3 women with a paper bag over their heads with butterflies and questionmarks


A big part of my AuDHD diagnosis has been making sense of all of my sensory stuff and masking. Sensory stuff is the things that happen that make me have to work hard to pay attention, regulate myself, and be able to participate in life in general. Masking is hiding that it's happening.


For me, if I get over sensified, I start to shut down. Things stop making sense, and I have a hard time talking. It's when masking happens, and it's so weird to think about that for 53 years I've been alive and not known what was happening to me, just that for some reason I would internally feel like I was losing my shit while externally I was acting like everything was fine.

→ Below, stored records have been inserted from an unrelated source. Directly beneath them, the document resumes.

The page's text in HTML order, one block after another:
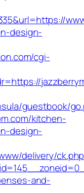
design-
cgi-
guestbook/
kitchen-
design-
delivery/
and-
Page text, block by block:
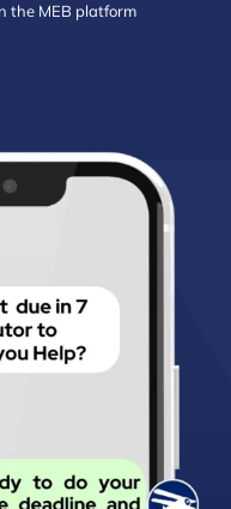
the MEB platform
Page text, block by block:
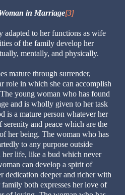
in Marriage[3]
adapted to her functions as wife
of the family develop her
mentally, and physically.
mature through surrender,
role in which she can accomplish
young woman who has found
and is wholly given to her task
is a mature person whatever her
and peace which are the
her being. The woman who has
to any purpose outside
her life, like a bud which never
can develop a spirit of
dedication deeper and richer with
both expresses her love of
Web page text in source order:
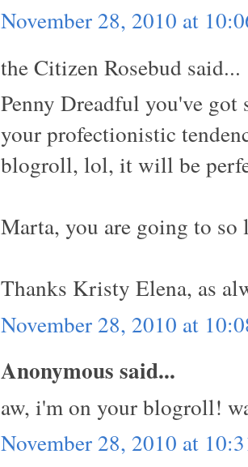
November 28, 2010 at
the Citizen Rosebud said...
Penny Dreadful you've
your profectionistic
blogroll, lol, it will be
Marta, you are going to so
Thanks Kristy Elena, as
November 28, 2010 at
Anonymous said...
aw, i'm on your blogroll!
November 28, 2010 at
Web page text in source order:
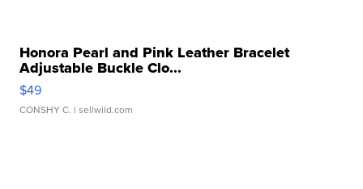
Honora Pearl and Pink Leather Bracelet
Adjustable Buckle Clo...
$49
CONSHY C. | sellwild.com
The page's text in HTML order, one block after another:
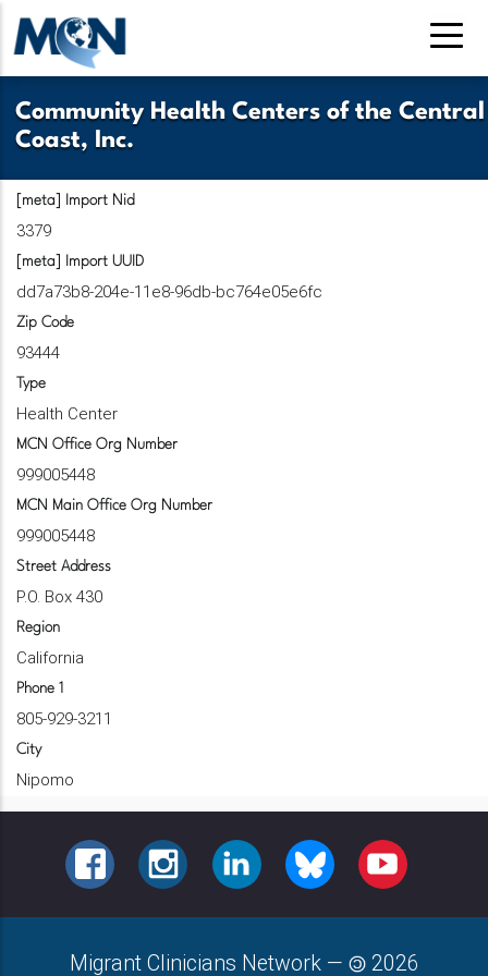
Pasar
contenido
principal
Community Health Centers of the Central
Coast, Inc.
[meta] Import Nid
3379
[meta] Import UUID
dd7a73b8-204e-11e8-96db-bc764e05e6fc
Zip Code
93444
Type
Health Center
MCN Office Org Number
999005448
MCN Main Office Org Number
999005448
Street Address
P.O. Box 430
Region
California
Phone 1
805-929-3211
City
Nipomo
FACEBOOKINSTAGRAMLINKEDINBLUESKY YOUTUBE
Migrant Clinicians Network — 2026
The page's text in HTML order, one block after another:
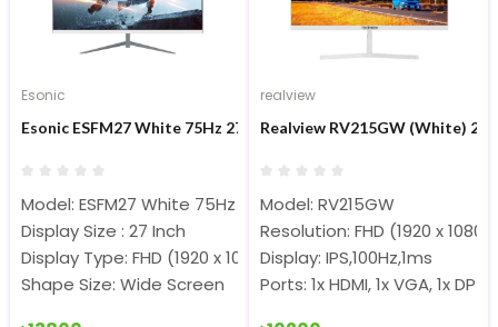
Esonic
Esonic ESFM27 White 75Hz 27-inch FHD IPS Monitor
Model: ESFM27 White 75Hz
Display Size : 27 Inch
Display Type: FHD (1920 x 1080) IPS Panel
Shape Size: Wide Screen
realview
Realview RV215GW (White)
Model: RV215GW
Resolution: FHD (1920 x 1080)
Display: IPS,100Hz,1ms
Ports: 1x HDMI, 1x VGA, 1x DP
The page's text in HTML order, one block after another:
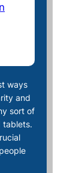
ways
and
sort of
tablets.
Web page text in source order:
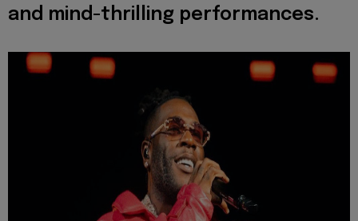
and mind-thrilling performances.
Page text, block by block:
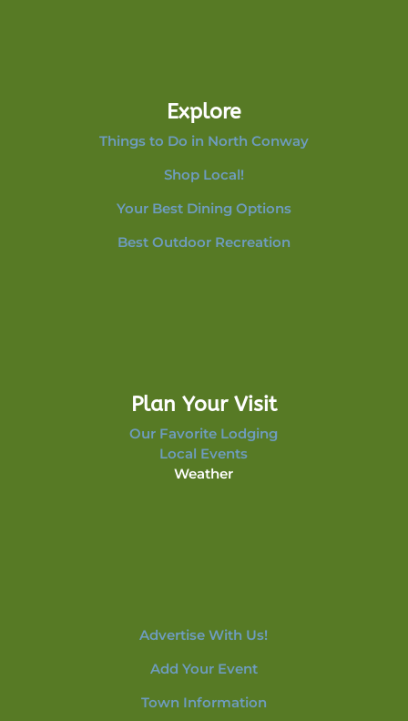
Explore
Things to Do in North Conway
Shop Local!
Your Best Dining Options
Best Outdoor Recreation
Plan Your Visit
Our Favorite Lodging
Local Events
Weather
Advertise With Us!
Add Your Event
Town Information
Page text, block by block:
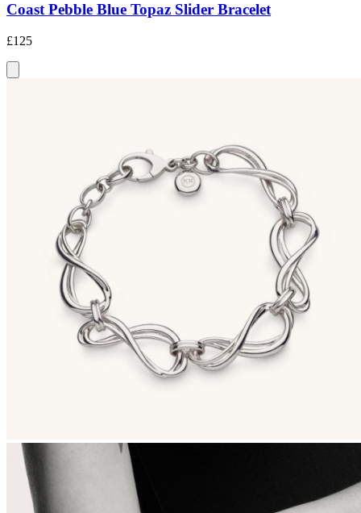
Coast Pebble Blue Topaz Slider Bracelet
£125

Living in a dual world is a mind fuck. It is one of the mind fuckiest mind fucks. Having two completely different experiences at the same time without anyone noticing is also a mind fuck. How is it possible that I can be melting down internally while at the same time doing regular everyday stuff? Things like giving my order at a restaurant, making small talk, driving, grocery shopping, taking a walk, working, at the doctor, the vet, the dentist, or getting a haircut. In therapy! Externally looking fine, internally at that moment in movies where the villain is about to push the button that blows up the whole world.


I've been told I was too sensitive my whole life. "Our little drama queen" is what my mom still calls me sometimes. I'm a sensitive and intense person who learned to mask big time. I had to. When you're in a world where a hangnail, clutter, or a smell can ruin your morning, and no one gets it, you have to learn to cope somehow.


When you don't know that your sensitivity and intensity is your neurotype and not a personal failing- it makes a life built on the foundation of: you don't know what you're doing, ever.


It makes a life survived by masking.


It hurts to think about. I feel so sad for the me with all these feelings that were way too big for me that no one, especially me, understood how to manage. Sad for decades of me living with ADHD and Autism without a clue. I imagine the stacks and stacks of days I spent feeling confused, like I was looking for lost car keys for 53 years. I didn't understand why no one would tell me where the keys were, why it felt like everyone knew where the keys were and wouldn't tell me- a game of hot/cold that was never going to end.


It makes me so angry that the world is set up in this way that difference is seen as a bad thing. That being normal is the thing we should covet most. It's so fucking boring. I think about little weirdo me in second grade- sensitive, intense- what if instead of labeling me a problem child who talked too much and was always in trouble...what if. I couldn't conform, not because I was willful, or bad- but because of who I am.


It makes me angry that in 2024 we exist as a culture the way I lived my whole life- in the dual world of outer 'it's fine' while inside we are shut down and suffering. Pretending. That we can't stop trying to homogenizing our humanity. So much masking.


But, it doesn't surprise me. Humans, gosh, we're so tender and vulnerable. We yearn so hard for belonging. To see ourselves reflected back to us in the world that surrounds us. Hello we say to the world, and we want the world to say hello back. I think of little kids, out there just saying hello and getting judgement and correction back. Institutions act like being imaginative and emotional is misbehaving. It's so inconvenient when people aren't compliant and staying in line! How can we be normal if we're all moving around and talking about weird stuff??? (like little kids do.)


I've been devouring the Divergent Conversations podcast, and I joined an online group called The Nook and both have helped me SO MUCH. Who is am is who I am. Getting diagnosed as AuDHD has led me to the learning that has helped me understand why my sensory stuff is so intense, why I have always felt different from other people. It validates my experience.